Listen up, dog

July 16, 2010

Guelph Mercury, 14/07/10 Leroy

Here’s the thing, dog.

You’re cute as heck, and a lot of people really love you. But we need to talk.

It’s time you’ve started pulling your weight around here. I know it’s tough being a puppy, what with all the napping, destroying gardens, chewing shoes and all that.

At the end of a long day, you’re practically run off you feet. No wonder you sleep straight until 5:58 a.m., when you decide you must wake up everyone in the house to announce that you’re about to pee. Right. Now.

We called you Leroy, after the great pitcher Roy Halladay. But you still struggle with the concept of playing catch. Here’s a hint: when we throw something, it doesn’t disappear – it just moves to another location. I’m sure you can figure it out.

It’s a lot like when we leave the room. We don’t actually vanish. You just can’t see us. So no need to whine, OK?

I know your father was an English sheep dog, and he probably came by herding honestly. But I’ve got a feeling you’ve never even seen any sheep, because they’re fluffy, walk on four legs and generally live on farms. Those creatures you’ve been chasing – they’re people: less hairy and they walk on two legs. So until you meet some sheep, no need for this herding business, OK?

I don’t want to make you sit through any old episodes of Lassie or the Littlest Hobo. But when is the last time you saved a boy down a well or helped someone in need? The only thing you seem to be saving is the little surprises you leave behind on the carpet.

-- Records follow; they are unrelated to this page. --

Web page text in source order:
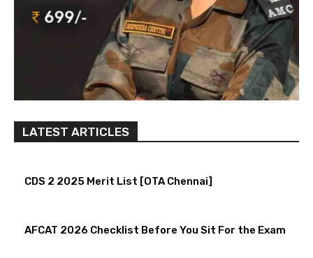
LATEST ARTICLES
CDS 2 2025 Merit List [OTA Chennai]
AFCAT 2026 Checklist Before You Sit For the Exam
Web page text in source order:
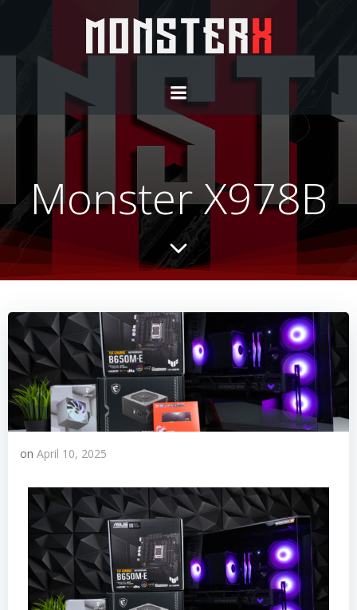
Monster X978B
on April 10, 2025

And we need to talk about who’s in charge around here. Like the late George Steinbrenner, I’m the boss. And you’re my Alex Rodriguez – you might make girls coo, but you’re no Rhodes Scholar. Remember when you got scared of the squeaky toy that you just made squeak? Case in point.

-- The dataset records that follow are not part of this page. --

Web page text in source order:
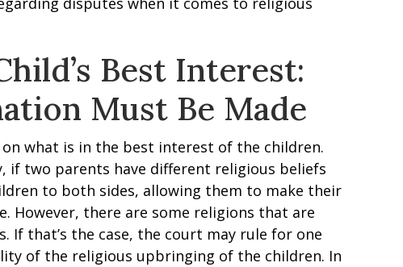
Best Interest:
Must Be Made
what is in the best interest of the children.
if two parents have different religious beliefs
to both sides, allowing them to make their
However, there are some religions that are
that’s the case, the court may rule for one
of the religious upbringing of the children. In
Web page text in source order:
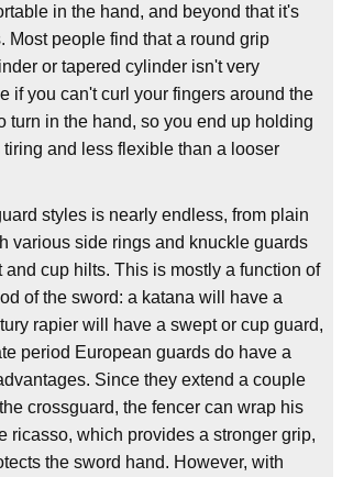
in the hand, and beyond that it's
Most people find that a round grip
or tapered cylinder isn't very
if you can't curl your fingers around the
turn in the hand, so you end up holding
tiring and less flexible than a looser
styles is nearly endless, from plain
various side rings and knuckle guards
and cup hilts. This is mostly a function of
of the sword: a katana will have a
rapier will have a swept or cup guard,
period European guards do have a
Since they extend a couple
crossguard, the fencer can wrap his
ricasso, which provides a stronger grip,
the sword hand. However, with

The house hierarchy goes like this, in descending order: The lady, her shoes, me, and you. Got it? Just do as we say, and we’ll get along fine.

There’s a few other things we need to discuss. As in, for an animal with such a heightened sense of smell, how is it you’re drawn like a magnet to some of the worst smelling things on Earth? I mean, goose poo? Really?

And how can you be so amazed at what comes flying out of your own body? We all saw, and smelt, what you did. No need to dwell on it. We all do that everyday, and nobody else goes around celebrating it. You’ll do it again tomorrow, and the next day. Better get used to it.

And this napping thing. I get tired, too. But you don’t catch me sleeping all day so that I’m wired throughout the night when everyone else wants to sleep.

So let’s work together, OK? When it’s play time, let’s play. No need to turn into an angry Dutch soccer player when it’s time for bed. And those rawhide sticks we bought you – just eat those, not my shoes.

Do that, and we’ll get along fine. Oh, and tonight – would it kill you to make dinner?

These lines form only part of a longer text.